Выписка из протокола заседания Комиссии по чистке аппарата при МГК от 4 июля 1930 г.

Персональные выводы членов комиссии по чистке сотрудников МГК

<…>

Постановили: за полную бесхозяйственность, вредительство и бюрократизм, продолжавшийся в течение ряда лет и подтвержденные фактами злоупотребления Н.Г. Райского в бытность его на должности проректора по адм.-хоз. части МГК

  1. Преступное отношение к приему имущества от бывшей Хоровой академии. При приеме имущества были допущены явные злоупотребления: два рояля пропали, 4 рояля хороших были заменены плохими.
  2. Преступное отношение к продаже роялей той же Хоровой академии. Оценка на аукционе по продаже этих роялей документально оформлена только на 7 роялей, а фактически продано 23 рояля и 3 фисгармонии.

Продажа производилась частным лицам:

Гр-ну Сквирскому продано 13 роялей, гр-ну Крылову 5 роялей и т. д., причем первоначально оценка роялей была от 20 до 30 руб.

  1. Имущество Хоровой академии, как одежда, белье и тому под. фактически расхищено. Никаких актов на это имущество нет Имущество, по свидетельству старых работников консерватории, растаскивалось и распродавалось кому попало из вестибюля Большого зала консерватории, где все оно было свалено в кучу.
  2. Бесхозяйственное отношение к государственным средствам: выдача авансов, незаконная оплата суточных и командировочных, подотчетные лица не отчитывались.

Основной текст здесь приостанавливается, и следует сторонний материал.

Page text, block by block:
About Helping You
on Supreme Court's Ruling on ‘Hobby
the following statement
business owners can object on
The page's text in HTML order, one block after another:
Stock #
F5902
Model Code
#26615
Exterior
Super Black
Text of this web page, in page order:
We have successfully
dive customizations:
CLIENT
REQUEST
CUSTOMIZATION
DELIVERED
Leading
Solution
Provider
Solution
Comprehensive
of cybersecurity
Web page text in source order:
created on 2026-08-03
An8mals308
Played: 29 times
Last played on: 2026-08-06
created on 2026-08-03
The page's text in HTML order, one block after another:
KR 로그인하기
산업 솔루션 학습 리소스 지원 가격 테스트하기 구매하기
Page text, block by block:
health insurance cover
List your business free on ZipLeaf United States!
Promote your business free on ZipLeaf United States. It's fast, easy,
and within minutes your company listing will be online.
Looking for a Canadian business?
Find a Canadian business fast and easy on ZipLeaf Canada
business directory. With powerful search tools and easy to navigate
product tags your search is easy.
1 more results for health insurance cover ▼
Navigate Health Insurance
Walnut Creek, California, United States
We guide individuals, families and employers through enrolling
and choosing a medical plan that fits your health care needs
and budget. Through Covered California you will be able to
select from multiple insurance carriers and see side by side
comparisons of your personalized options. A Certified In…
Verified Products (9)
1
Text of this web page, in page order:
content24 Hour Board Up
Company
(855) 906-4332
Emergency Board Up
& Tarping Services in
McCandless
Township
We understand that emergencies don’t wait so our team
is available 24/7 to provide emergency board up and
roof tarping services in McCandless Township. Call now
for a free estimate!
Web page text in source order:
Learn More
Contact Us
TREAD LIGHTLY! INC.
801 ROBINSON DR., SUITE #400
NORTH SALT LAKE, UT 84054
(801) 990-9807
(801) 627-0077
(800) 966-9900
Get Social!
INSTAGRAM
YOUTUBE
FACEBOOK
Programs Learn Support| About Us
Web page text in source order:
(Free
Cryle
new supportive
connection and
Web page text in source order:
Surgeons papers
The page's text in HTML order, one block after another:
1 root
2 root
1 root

Педагогам, получающим пособия по страхкассе, выплачивалась зарплата, выплачивание зарплаты профессорам, уезжавшим на концертные гастроли. С целого ряда организаций и частных лиц не взыскана задолженность, не взыскана также и квартплата. Все это на протяжении ряда лет подрывало хозяйственное состояние консерватории.

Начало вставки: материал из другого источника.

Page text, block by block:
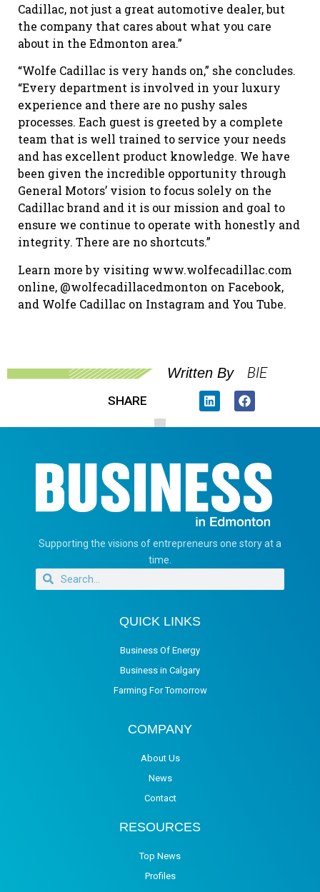
Cadillac, not just a great automotive dealer, but
the company that cares about what you care
about in the Edmonton area.”
“Wolfe Cadillac is very hands on,” she concludes.
“Every department is involved in your luxury
experience and there are no pushy sales
processes. Each guest is greeted by a complete
team that is well trained to service your needs
and has excellent product knowledge. We have
been given the incredible opportunity through
General Motors’ vision to focus solely on the
Cadillac brand and it is our mission and goal to
ensure we continue to operate with honestly and
integrity. There are no shortcuts.”
Learn more by visiting www.wolfecadillac.com
online, @wolfecadillacedmonton on Facebook,
and Wolfe Cadillac on Instagram and You Tube.
Written By BIE
SHARE
Supporting the visions of entrepreneurs one story at a
time.
QUICK LINKS
Business Of Energy
Business in Calgary
Farming For Tomorrow
COMPANY
About Us
News
Contact
RESOURCES
Top News
Profiles
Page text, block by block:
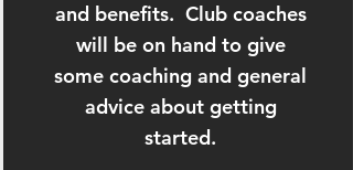
and benefits. Club coaches
will be on hand to give
some coaching and general
advice about getting
started.
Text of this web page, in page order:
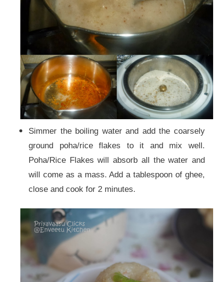
Simmer the boiling water and add the coarsely
ground poha/rice flakes to it and mix well.
Poha/Rice Flakes will absorb all the water and
will come as a mass. Add a tablespoon of ghee,
close and cook for 2 minutes.
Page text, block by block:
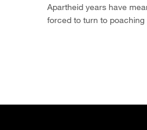
Apartheid years have
forced to turn to poaching
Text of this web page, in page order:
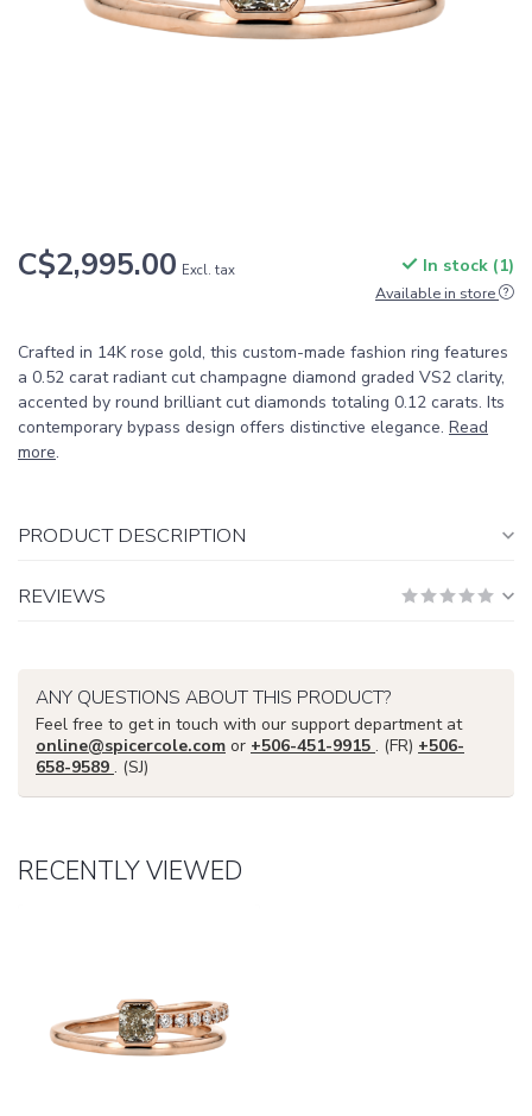
C$2,995.00 Excl. tax In stock (1)
Available in store
Crafted in 14K rose gold, this custom-made fashion ring features
a 0.52 carat radiant cut champagne diamond graded VS2 clarity,
accented by round brilliant cut diamonds totaling 0.12 carats. Its
contemporary bypass design offers distinctive elegance. Read
more.
PRODUCT DESCRIPTION
REVIEWS
ANY QUESTIONS ABOUT THIS PRODUCT?
Feel free to get in touch with our support department at
online@spicercole.com or +506-451-9915 . (FR) +506-
658-9589 . (SJ)
RECENTLY VIEWED
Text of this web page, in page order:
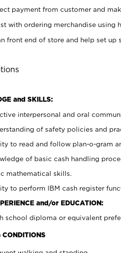
payment from customer and
with ordering merchandise using
front end of store and help set up
and SKILLS:
interpersonal and oral
of safety policies and
to read and follow plan-o-gram
of basic cash handling
mathematical skills.
to perform IBM cash register
and/or EDUCATION:
school diploma or equivalent
CONDITIONS

  1. Безучастное недопустимое отношение к предложениям Госфинконтроля, МФО, например, об инвентаризации имущества консерватории и целый ряд других предложений. <…>
  2. Устройство в помещении вестибюля Большого зала консерватории личной квартиры, оборудованной обстановкой из консерватории. Такое явно недопустимое строительство помимо всего прочего было к тому же крайне опасно в пожарном отношении.
  3. Использование своего положения вплоть до безобразной эксплуатации служащих, которых Райский заставлял носить домой на подпись бумаги.
  4. Использование государственных средств для личных целей, например, устройства канализации в собственном доме Райского за счет консерватории бывшим завхозом Петровым.
  5. Сдача концертных зал для постановок и концертов, чуждых рабочему классу, рассчитанных на обслуживание нэпманов
  6. Эксплуатация служащих консерватории (мизерная оплата технических сотрудников), за счет чего повышалась зарплата членов Правления МГК
  7. Скрытие части денежных средств от эксплуатации концертных зал и сдачи помещений в аренду по отчету за 1922–1923 год, предоставленному в апреле месяце 1924 года РКК консерватории, проф. Прокофьеву (информация Прокофьева)
  8. Райский, за все время своего пребывания в консерватории, проводил и сохранял линию, враждебную пролетариату.
  9. Явно враждебное, контрреволюционное отношение к существующему строю, выразившееся в затирании и угнетении студентов — выходцев из рабочего класса, игнорировании их на зачетах, а также в приеме в консерваторию чуждого пролетариату классового элемента.
  10. Возглавление реакционной группы профессуры в борьбе на музыкальном фронте.
  11. Умышленное затирание интересов низших служащих консерватории по вопросам материального обеспечения, что естественно вызвало недовольство и возмущение советской властью.
  12. За все действия Райского Н.Г., вредительство, бесхозяйственность, бюрократизм ВЫЧИСТИТЬ ПО I КАТЕГОРИИ И ПРЕДАТЬ СУДУ. <…> [9, л. 38–39]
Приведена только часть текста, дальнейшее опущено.